Exercise instructions. Exclude all pictures. Then restate, word for word, the entries from the first line through the line that contains "Реальная Сумаcшедшая борьба".

Data.

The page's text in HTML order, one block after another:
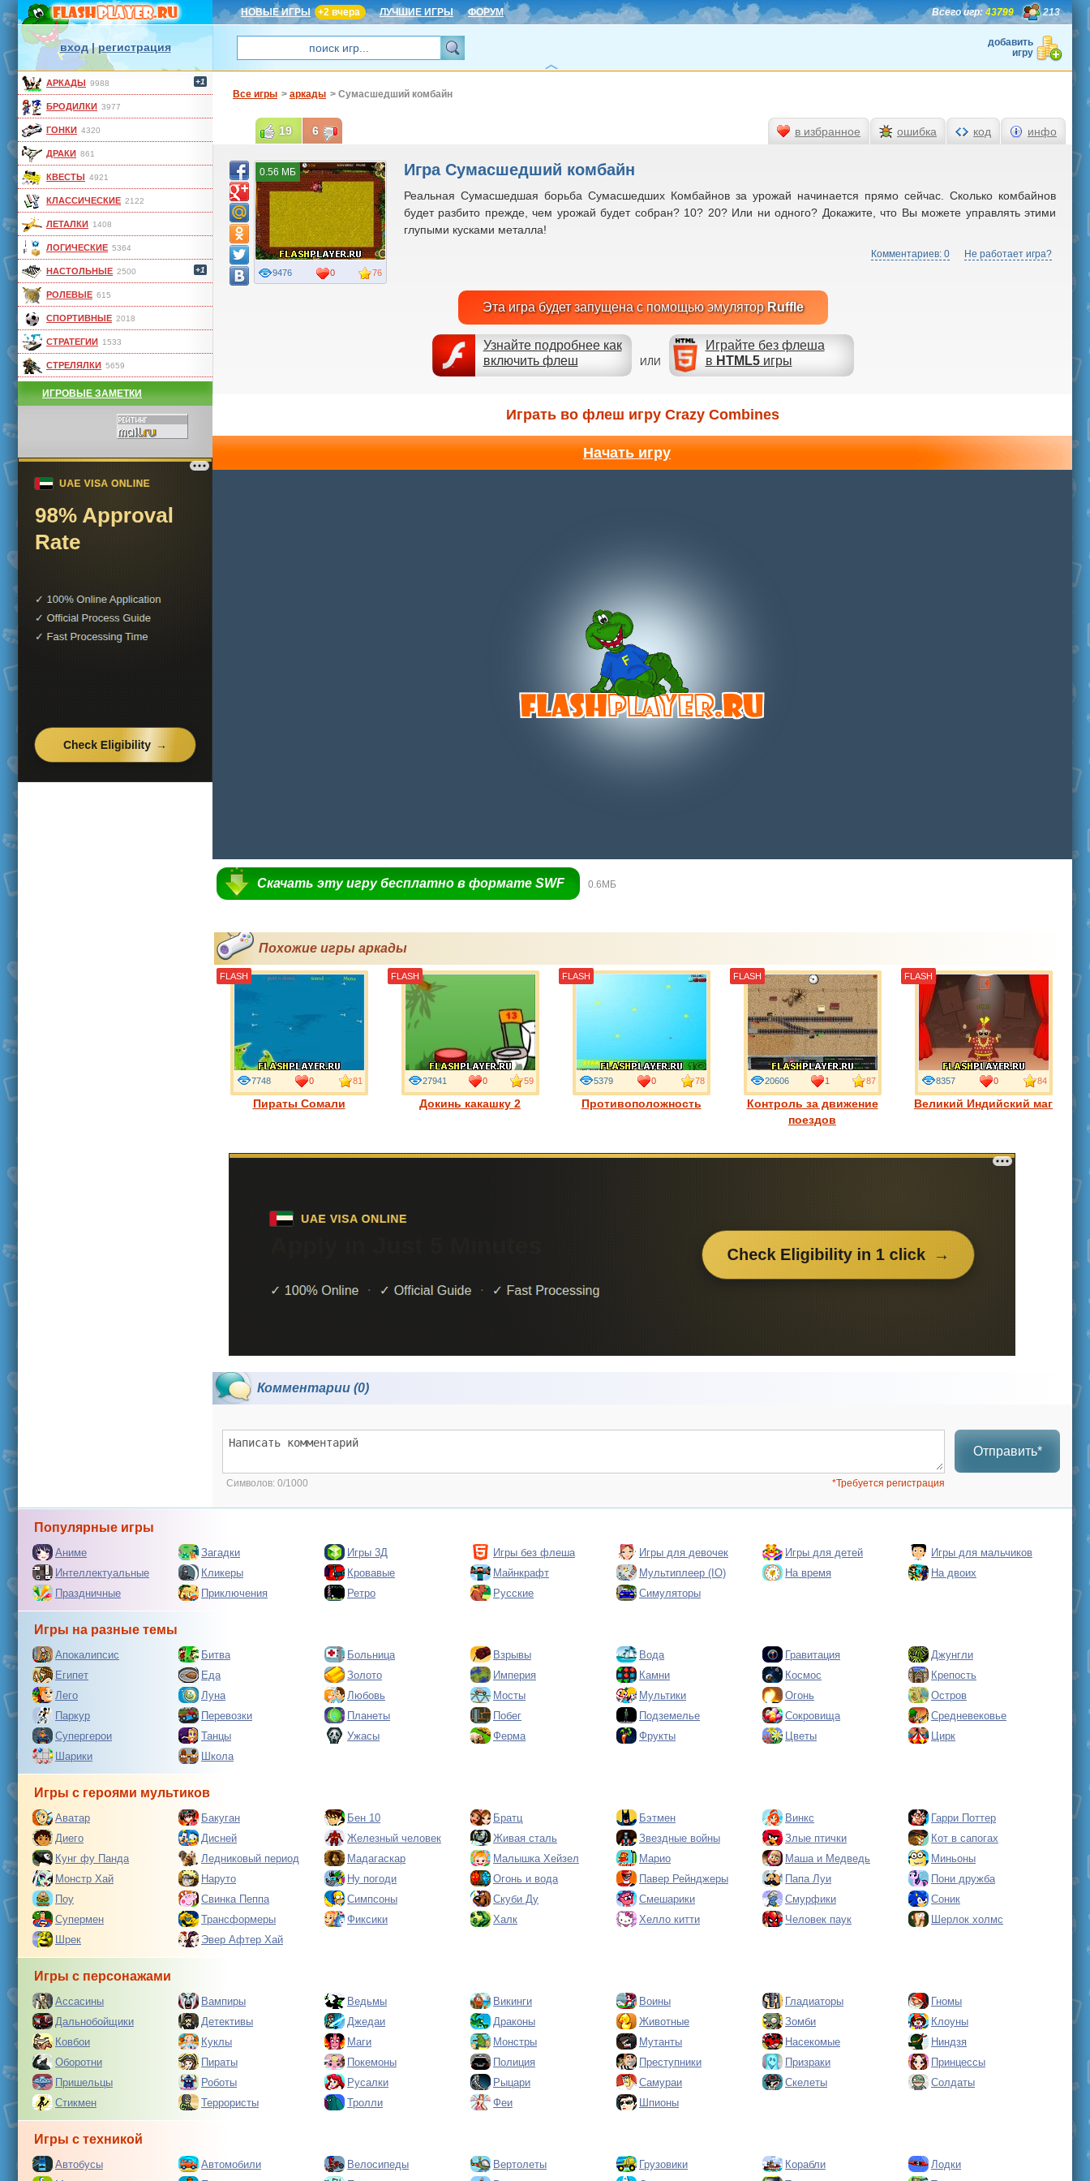
НОВЫЕ ИГРЫ +2 вчера ЛУЧШИЕ ИГРЫ ФОРУМ 213
Всего игр:43799
вход|регистрация
добавить
игру
АРКАДЫ 9988 +1
БРОДИЛКИ 3977
ГОНКИ 4320
ДРАКИ 861
КВЕСТЫ 4921
КЛАССИЧЕСКИЕ 2122
ЛЕТАЛКИ 1408
ЛОГИЧЕСКИЕ 5364
НАСТОЛЬНЫЕ 2500 +1
РОЛЕВЫЕ 615
СПОРТИВНЫЕ 2018
СТРАТЕГИИ 1533
СТРЕЛЯЛКИ 5659
ИГРОВЫЕ ЗАМЕТКИ
Все игры > аркады > Сумасшедший комбайн
Игра Сумасшедший комбайн
Реальная Сумаcшедшая борьба Сумаcшедших Комбайнов за урожай начинается прямо сейчас. Сколько комбайнов
будет разбито прежде, чем урожай будет собран? 10? 20? Или ни одного? Докажите, что Вы можете управлять этими
глупыми кусками металла!
Комментариев: 0 Не работает игра?
Эта игра будет запущена с помощью эмулятор Ruffle
Узнайте подробнее как
включить флеш
ИЛИ
Играйте без флеша
в HTML5игры
76
9476 0
0.56 МБ
19 6 в избранное ошибка код инфо
Играть во флеш игру Crazy Combines
Начать игру
Скачать эту игру бесплатно в формате SWF 0.6МБ
Похожие игры аркады
Пираты Сомали
7748 0 81
FLASH
Докинь какашку 2
27941 0 59
FLASH
Противоположность
5379 0 78
FLASH
Контроль за движение
поездов
20606 1 87
FLASH
Великий Индийский маг
8357 0 84
FLASH
Комментарии (0)
Отправить*
Символов: 0/1000 *Требуется регистрация
Популярные игры
Аниме Загадки Игры 3Д Игры без флеша Игры для девочек Игры для детей
Игры для мальчиков
Интеллектуальные
Кликеры Кровавые Майнкрафт Мультиплеер (IO) На время
На двоих
Праздничные
Приключения Ретро Русские Симуляторы
Игры на разные темы
Апокалипсис Битва Больница Взрывы Вода Гравитация
Джунгли
Египет
Еда Золото Империя Камни Космос
Крепость
Лего
Луна Любовь Мосты Мультики Огонь
Остров
Паркур
Перевозки Планеты Побег Подземелье Сокровища
Средневековье
Супергерои
Танцы Ужасы Ферма Фрукты Цветы
Цирк
Шарики
Школа
Игры с героями мультиков
Аватар Бакуган Бен 10 Братц Бэтмен Винкс
Гарри Поттер
Диего
Дисней Железный человек Живая сталь Звездные войны Злые птички
Кот в сапогах
Кунг фу Панда
Ледниковый период Мадагаскар Малышка Хейзел Марио Маша и Медведь
Миньоны
Монстр Хай
Наруто Ну погоди Огонь и вода Павер Рейнджеры Папа Луи
Пони дружба
Поу
Свинка Пеппа Симпсоны Скуби Ду Смешарики Смурфики
Соник
Супермен
Трансформеры Фиксики Халк Хелло китти Человек паук
Шерлок холмс
Шрек
Эвер Афтер Хай
Игры с персонажами
Ассасины Вампиры Ведьмы Викинги Воины Гладиаторы
Гномы
Дальнобойщики
Детективы Джедаи Драконы Животные Зомби
Клоуны
Ковбои
Куклы Маги Монстры Мутанты Насекомые
Ниндзя
Оборотни
Пираты Покемоны Полиция Преступники Призраки
Принцессы
Пришельцы
Роботы Русалки Рыцари Самураи Скелеты
Солдаты
Стикмен
Террористы Тролли Феи Шпионы
Игры с техникой
Автобусы Автомобили Велосипеды Вертолеты Грузовики Корабли
Лодки
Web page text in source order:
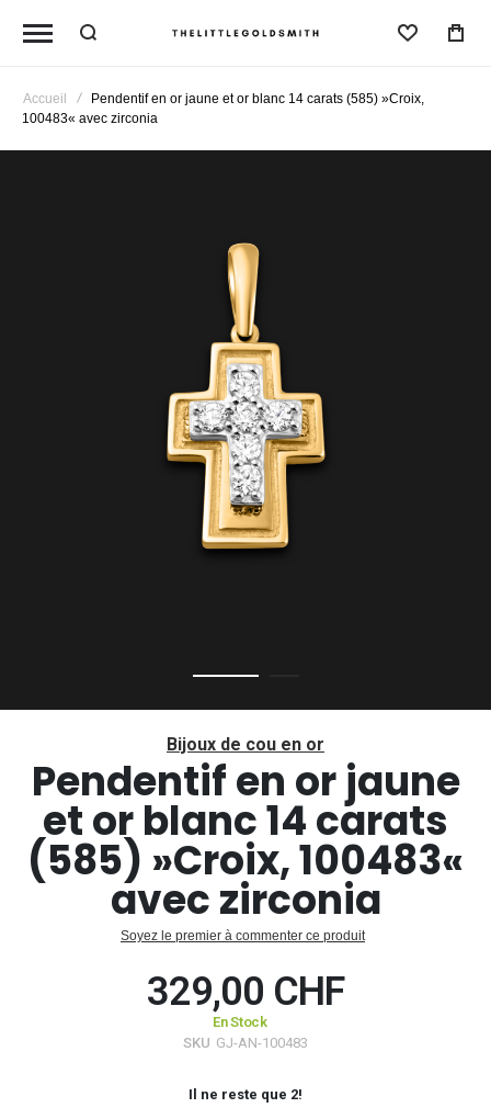
Liste
Accueil
Pendentif en or jaune et or blanc 14 carats (585) »Croix,
100483« avec zirconia
d’images
Bijoux de cou en or
Pendentif en or jaune
et or blanc 14 carats
(585) »Croix, 100483«
avec zirconia
Soyez le premier à commenter ce produit
329,00 CHF
En Stock
SKU GJ-AN-100483
Il ne reste que 2!
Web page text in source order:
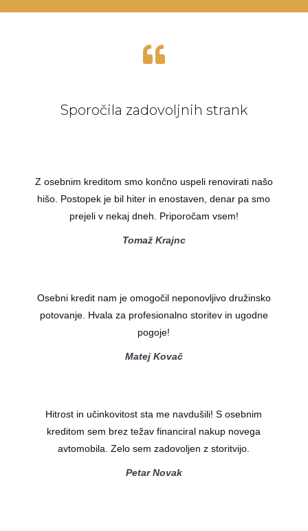

Sporočila zadovoljnih strank
Z osebnim kreditom smo končno uspeli renovirati našo
hišo. Postopek je bil hiter in enostaven, denar pa smo
prejeli v nekaj dneh. Priporočam vsem!
Tomaž Krajnc
Osebni kredit nam je omogočil neponovljivo družinsko
potovanje. Hvala za profesionalno storitev in ugodne
pogoje!
Matej Kovač
Hitrost in učinkovitost sta me navdušili! S osebnim
kreditom sem brez težav financiral nakup novega
avtomobila. Zelo sem zadovoljen z storitvijo.
Petar Novak
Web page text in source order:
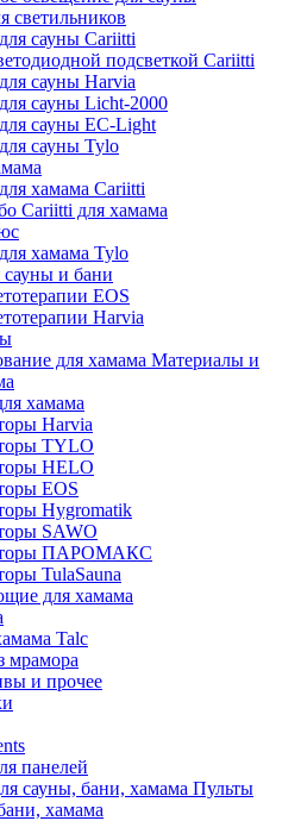
светильников
сауны Cariitti
подсветкой Cariitti
сауны Harvia
сауны Licht-2000
сауны EC-Light
сауны Tylo
хамама Cariitti
Cariitti для хамама
хамама Tylo
сауны и бани
EOS
Harvia
Материалы и
хамама
Harvia
TYLO
HELO
EOS
Hygromatik
SAWO
ПАРОМАКС
TulaSauna
для хамама
Talc
мрамора
и прочее
панелей
Пульты
хамама
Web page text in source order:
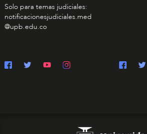
Solo para temas judiciales:
notificacionesjudiciales.med
@upb.edu.co
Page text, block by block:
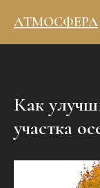
АТМОСФЕРА
Как
участка
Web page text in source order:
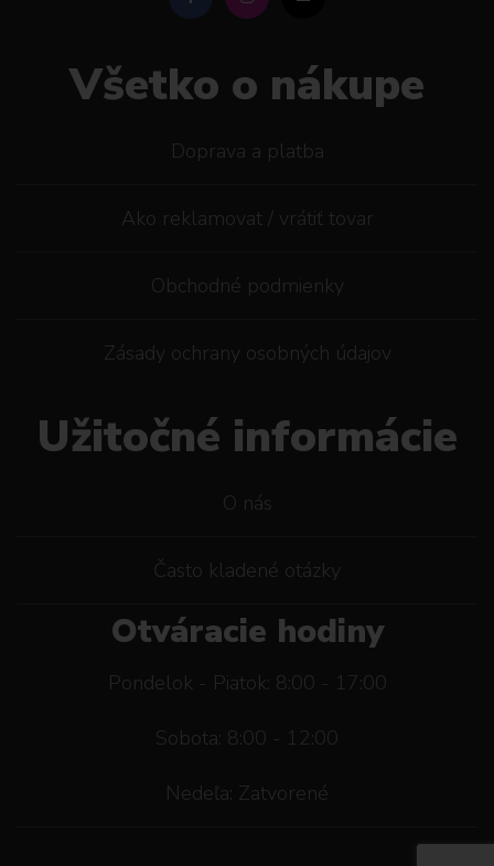
Všetko o nákupe
Doprava a platba
Ako reklamovat / vrátiť tovar
Obchodné podmienky
Zásady ochrany osobných údajov
Užitočné informácie
O nás
Často kladené otázky
Otváracie hodiny
Pondelok - Piatok: 8:00 - 17:00
Sobota: 8:00 - 12:00
Nedeľa: Zatvorené
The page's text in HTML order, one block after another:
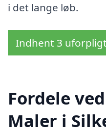
i det lange løb.
Indhent 3
Fordele
Maler i
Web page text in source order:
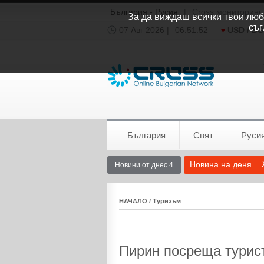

Your solution.
The page's text in HTML order, one block after another:
НОВЫЕ ИГРЫ +2 вчера ЛУЧШИЕ ИГРЫ ФОРУМ 213
Всего игр:43799
вход|регистрация
добавить
игру
АРКАДЫ 9988 +1
БРОДИЛКИ 3977
ГОНКИ 4320
ДРАКИ 861
КВЕСТЫ 4921
КЛАССИЧЕСКИЕ 2122
ЛЕТАЛКИ 1408
ЛОГИЧЕСКИЕ 5364
НАСТОЛЬНЫЕ 2500 +1
РОЛЕВЫЕ 615
СПОРТИВНЫЕ 2018
СТРАТЕГИИ 1533
СТРЕЛЯЛКИ 5659
ИГРОВЫЕ ЗАМЕТКИ
Все игры > аркады > Сумасшедший комбайн
Игра Сумасшедший комбайн
Реальная Сумаcшедшая борьба Сумаcшедших Комбайнов за урожай начинается прямо сейчас. Сколько комбайнов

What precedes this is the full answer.